Искра его матери, Аделаиды фон Грей. Перед ним на миг возник не призрак, а живая проекция. Та самая сцена: он, мальчишка, разбил редкую китайскую вазу, затеяв драку с лакеем.
Отец уже занёс руку для удара, лицо багровое от гнева. И тогда она, мать, встала между ними. Не бросилась защищать, нет. Она просто встала, вся - воплощение спокойного достоинства. «Джеймс, порядок в этом доме зиждется не на страхе, а на справедливости. Наказание должно быть соразмерно. Он виноват - он заплатит из своих карманных денег, и будет месяц ухаживать за оранжереей. Но не бить. Никогда. Бить - это непорядок. Это хаос».
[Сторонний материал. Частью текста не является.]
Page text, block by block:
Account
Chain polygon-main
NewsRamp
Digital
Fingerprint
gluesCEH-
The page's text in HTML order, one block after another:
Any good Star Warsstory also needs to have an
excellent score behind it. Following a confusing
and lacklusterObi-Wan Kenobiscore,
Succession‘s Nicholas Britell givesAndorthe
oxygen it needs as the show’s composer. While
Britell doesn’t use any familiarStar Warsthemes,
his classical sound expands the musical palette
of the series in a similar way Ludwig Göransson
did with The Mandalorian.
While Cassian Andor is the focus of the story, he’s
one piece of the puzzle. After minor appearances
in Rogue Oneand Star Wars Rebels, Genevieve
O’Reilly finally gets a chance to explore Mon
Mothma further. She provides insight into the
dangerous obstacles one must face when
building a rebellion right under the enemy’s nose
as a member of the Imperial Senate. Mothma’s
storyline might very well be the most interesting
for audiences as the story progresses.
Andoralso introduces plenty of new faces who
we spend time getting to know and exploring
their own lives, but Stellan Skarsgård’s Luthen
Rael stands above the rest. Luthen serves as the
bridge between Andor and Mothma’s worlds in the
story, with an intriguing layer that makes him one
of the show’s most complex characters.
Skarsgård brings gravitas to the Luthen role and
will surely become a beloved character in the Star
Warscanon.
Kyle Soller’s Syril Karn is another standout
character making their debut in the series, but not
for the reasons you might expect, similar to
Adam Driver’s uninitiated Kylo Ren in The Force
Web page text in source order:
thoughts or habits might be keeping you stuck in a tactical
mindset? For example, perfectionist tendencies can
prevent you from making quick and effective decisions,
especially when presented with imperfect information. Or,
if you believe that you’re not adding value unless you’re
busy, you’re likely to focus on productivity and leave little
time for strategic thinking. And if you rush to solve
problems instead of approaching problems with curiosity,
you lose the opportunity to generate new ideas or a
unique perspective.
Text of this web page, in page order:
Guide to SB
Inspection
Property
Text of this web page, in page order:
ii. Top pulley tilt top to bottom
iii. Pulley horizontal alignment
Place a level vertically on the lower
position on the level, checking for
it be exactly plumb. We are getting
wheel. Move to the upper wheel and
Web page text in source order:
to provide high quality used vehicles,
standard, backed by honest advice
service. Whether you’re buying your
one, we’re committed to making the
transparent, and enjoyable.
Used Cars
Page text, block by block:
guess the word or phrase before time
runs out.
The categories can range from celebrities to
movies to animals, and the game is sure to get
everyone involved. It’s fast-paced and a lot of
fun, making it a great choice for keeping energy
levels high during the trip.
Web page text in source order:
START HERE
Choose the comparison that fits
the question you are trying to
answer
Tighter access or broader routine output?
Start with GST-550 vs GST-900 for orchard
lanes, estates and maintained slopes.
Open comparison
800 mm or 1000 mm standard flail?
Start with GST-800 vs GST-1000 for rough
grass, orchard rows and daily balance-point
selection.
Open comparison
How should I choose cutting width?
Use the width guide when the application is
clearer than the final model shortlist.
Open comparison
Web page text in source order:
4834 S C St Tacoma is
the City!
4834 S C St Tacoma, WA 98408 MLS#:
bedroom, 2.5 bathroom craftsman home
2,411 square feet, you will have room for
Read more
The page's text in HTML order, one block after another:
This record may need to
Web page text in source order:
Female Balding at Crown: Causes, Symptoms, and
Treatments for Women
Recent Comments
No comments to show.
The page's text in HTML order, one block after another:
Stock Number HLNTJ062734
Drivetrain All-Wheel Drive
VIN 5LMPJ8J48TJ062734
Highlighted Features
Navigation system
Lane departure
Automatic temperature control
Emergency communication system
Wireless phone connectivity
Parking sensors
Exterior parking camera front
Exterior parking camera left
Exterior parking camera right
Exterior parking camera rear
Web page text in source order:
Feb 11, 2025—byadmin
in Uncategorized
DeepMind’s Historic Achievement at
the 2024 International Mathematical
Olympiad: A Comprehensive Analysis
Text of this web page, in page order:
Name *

Те же слова... Почти те же.
И тот же свет в глазах - свет той самой цивилизованности и «правильного» морального уклада, которую он, Чарльз, после их гибели поклялся сохранить любой ценой. Даже ценой железной дисциплины. Даже ценой превращения сестры в хрупкую фарфоровую куклу, которую надо оберегать от всего мира, включая её собственные чувства. И вот эта кукла, эта его бледная, грустная Эвелин, внезапно обернулась призраком матери. Она использовала её оружие - оружие морального превосходства - против него. Защищая его.
Дикаря.
В глазах Чарльза мелькнула не ярость. Мелькнуло нечто более страшное и сложное: растерянность, смешанная с ледяным ужасом. Его весь проект - вырастить из Эвелин достойную, убережённую от скверны наследницу их рода - дал трещину. Она не просто проявляет характер. Она проявляет материнский характер. Тот самый, что всегда ставил под сомнение жестокие, но «практичные» методы отца. Значит, где-то в глубине, эта мягкая глина уже отлита в ту самую, непоколебимую форму. И она направляет эту силу не на сохранение их мира, а на его разрушение изнутри.
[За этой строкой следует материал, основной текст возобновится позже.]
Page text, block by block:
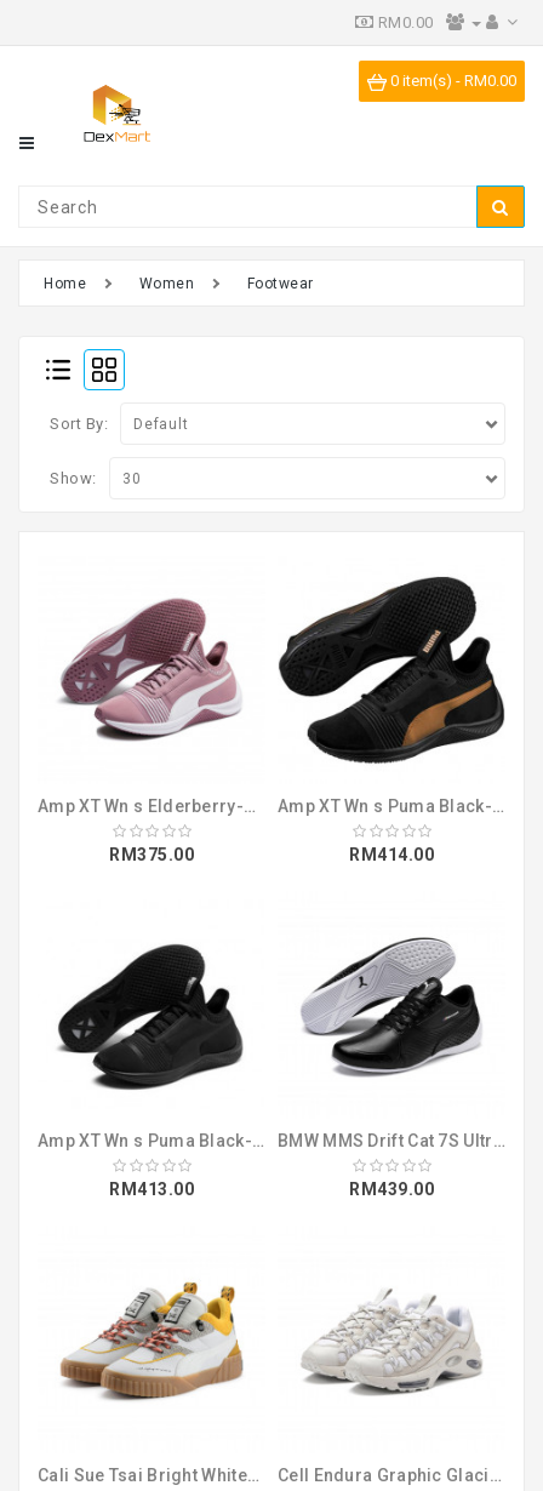
RM0.00
0 item(s) - RM0.00
Vending
Home Women Footwear
Sort By:
Show:
Amp XT Wn s Elderberry-Puma White (19112507)
RM375.00
Amp XT Wn s Puma Black-Puma Black (19112505)
RM414.00
Amp XT Wn s Puma Black-Puma Black (19112509)
RM413.00
BMW MMS Drift Cat 7S Ultra Puma Black-Pu (30642301)
RM439.00
Cali Sue Tsai Bright White-Bright White (36987701) Cell Endura Graphic Glacier Gray-Puma Wh (37052802)

Его пальцы на трости сжались так, что костяшки побелели, но он медленно опустил её. «-Ты играешь с огнём, сестра, - сказал он, и его голос звучал уже иначе. Не как угроза, а как констатация мрачного пророчества. - И учишь его тому, что у него есть защитник. Это опасно.»
Но в его голове звучали другие слова, обращённые к призраку в чертах его сестры: «Ты вернулась. Чтобы снова всё разрушить своей мягкостью? Нет. Я не допущу. Я сломлю его раньше, чем он сломает её. Или... я сломаю в ней тебя, мать. Ради её же спасения».
И когда она вышла, оставив его среди осколков, он смотрел не на беспорядок. Он смотрел в пустоту, где только что стояло отражение прошлого, бросившее ему вызов в лице будущего. Это больше не была детская обида. Это стала война за душу Эвелин. И в этой войне все средства были бы хороши.